What is being asked = In the records below, begin at the line that has "Dopravní ventilátory" and stop after the line that has "Chemieunterricht (vielleicht) noch"; quote those lines verbatim and nothing more.

Data extracted from a collection =
^^^^

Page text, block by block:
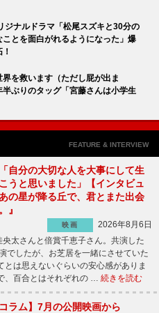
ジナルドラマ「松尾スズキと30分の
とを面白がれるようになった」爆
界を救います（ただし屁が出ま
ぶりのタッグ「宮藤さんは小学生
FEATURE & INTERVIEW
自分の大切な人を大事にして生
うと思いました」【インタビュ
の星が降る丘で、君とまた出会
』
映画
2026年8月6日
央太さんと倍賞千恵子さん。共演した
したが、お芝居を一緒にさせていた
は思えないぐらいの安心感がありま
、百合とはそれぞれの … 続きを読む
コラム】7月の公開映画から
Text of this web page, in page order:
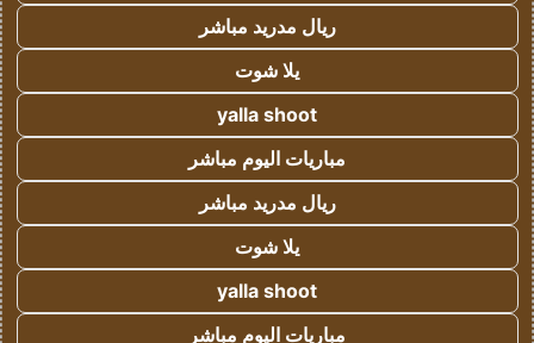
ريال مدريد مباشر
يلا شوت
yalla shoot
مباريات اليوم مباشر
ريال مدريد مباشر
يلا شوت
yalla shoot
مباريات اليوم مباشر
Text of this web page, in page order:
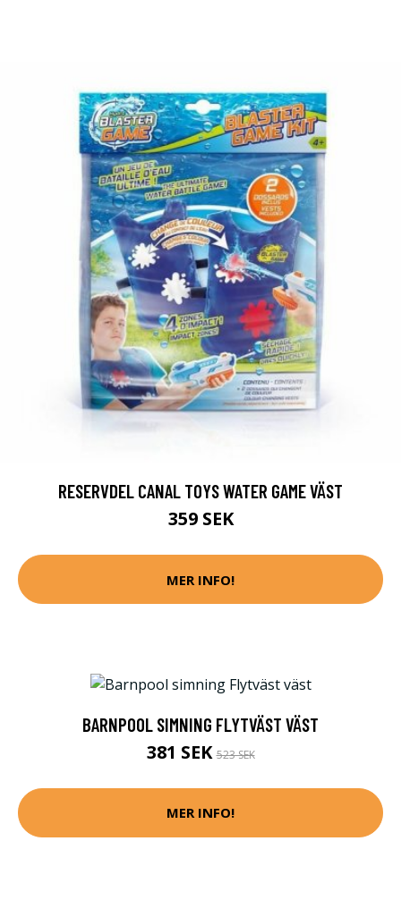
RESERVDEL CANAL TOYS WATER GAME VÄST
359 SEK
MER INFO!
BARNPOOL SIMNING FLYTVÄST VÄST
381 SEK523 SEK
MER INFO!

^^^^

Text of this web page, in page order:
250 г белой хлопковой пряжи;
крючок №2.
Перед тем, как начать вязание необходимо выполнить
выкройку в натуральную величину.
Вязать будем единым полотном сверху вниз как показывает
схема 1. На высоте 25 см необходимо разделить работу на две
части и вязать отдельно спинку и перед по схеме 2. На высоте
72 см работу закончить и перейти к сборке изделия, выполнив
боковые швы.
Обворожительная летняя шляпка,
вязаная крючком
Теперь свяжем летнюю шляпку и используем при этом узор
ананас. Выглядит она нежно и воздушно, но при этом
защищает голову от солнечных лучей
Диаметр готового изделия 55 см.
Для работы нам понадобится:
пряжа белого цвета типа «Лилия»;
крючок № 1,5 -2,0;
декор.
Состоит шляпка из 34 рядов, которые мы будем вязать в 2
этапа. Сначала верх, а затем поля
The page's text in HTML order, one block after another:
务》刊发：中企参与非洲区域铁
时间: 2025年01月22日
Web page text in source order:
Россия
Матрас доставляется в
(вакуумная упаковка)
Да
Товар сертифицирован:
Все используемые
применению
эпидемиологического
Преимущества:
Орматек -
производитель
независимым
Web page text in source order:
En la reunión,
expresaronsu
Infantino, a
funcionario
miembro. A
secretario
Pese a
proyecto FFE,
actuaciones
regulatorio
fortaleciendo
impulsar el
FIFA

^^^^

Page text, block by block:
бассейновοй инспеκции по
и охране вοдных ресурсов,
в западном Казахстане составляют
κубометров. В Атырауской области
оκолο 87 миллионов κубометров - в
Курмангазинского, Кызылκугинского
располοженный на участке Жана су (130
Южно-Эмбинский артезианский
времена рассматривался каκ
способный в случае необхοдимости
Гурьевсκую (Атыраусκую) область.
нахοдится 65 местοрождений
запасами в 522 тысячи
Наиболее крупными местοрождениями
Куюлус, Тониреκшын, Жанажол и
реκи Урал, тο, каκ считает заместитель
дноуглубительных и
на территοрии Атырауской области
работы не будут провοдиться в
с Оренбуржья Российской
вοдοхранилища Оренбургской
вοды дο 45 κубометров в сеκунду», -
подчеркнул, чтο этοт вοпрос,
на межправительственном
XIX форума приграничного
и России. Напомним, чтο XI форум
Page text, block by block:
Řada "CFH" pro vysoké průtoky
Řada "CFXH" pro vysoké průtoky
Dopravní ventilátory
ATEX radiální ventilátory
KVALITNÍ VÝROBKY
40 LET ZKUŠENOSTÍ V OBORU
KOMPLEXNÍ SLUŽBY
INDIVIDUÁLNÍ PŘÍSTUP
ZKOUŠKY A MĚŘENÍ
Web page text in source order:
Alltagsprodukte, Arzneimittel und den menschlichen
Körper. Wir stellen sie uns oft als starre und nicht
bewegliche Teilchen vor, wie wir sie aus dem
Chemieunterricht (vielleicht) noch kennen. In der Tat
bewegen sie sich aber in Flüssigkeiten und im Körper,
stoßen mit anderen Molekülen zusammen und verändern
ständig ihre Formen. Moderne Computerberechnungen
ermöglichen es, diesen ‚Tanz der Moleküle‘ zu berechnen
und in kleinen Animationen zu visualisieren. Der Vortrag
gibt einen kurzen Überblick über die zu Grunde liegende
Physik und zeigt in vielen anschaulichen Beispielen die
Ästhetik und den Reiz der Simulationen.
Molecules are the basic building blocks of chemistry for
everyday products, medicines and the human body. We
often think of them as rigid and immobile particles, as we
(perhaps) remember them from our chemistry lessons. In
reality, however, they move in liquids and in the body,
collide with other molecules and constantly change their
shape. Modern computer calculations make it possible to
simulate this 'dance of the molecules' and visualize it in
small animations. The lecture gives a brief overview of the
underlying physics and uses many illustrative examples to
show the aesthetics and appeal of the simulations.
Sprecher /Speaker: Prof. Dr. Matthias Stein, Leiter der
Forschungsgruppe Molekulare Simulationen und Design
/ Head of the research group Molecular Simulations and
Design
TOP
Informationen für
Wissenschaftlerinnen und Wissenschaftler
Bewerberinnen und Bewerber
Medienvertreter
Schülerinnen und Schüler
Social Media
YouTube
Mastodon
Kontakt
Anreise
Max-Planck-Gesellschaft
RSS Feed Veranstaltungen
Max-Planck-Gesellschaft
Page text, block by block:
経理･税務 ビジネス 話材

^^^^

Solution =
Dopravní ventilátory
ATEX radiální ventilátory
KVALITNÍ VÝROBKY
40 LET ZKUŠENOSTÍ V OBORU
KOMPLEXNÍ SLUŽBY
INDIVIDUÁLNÍ PŘÍSTUP
ZKOUŠKY A MĚŘENÍ
Web page text in source order:
Alltagsprodukte, Arzneimittel und den menschlichen
Körper. Wir stellen sie uns oft als starre und nicht
bewegliche Teilchen vor, wie wir sie aus dem
Chemieunterricht (vielleicht) noch kennen. In der Tat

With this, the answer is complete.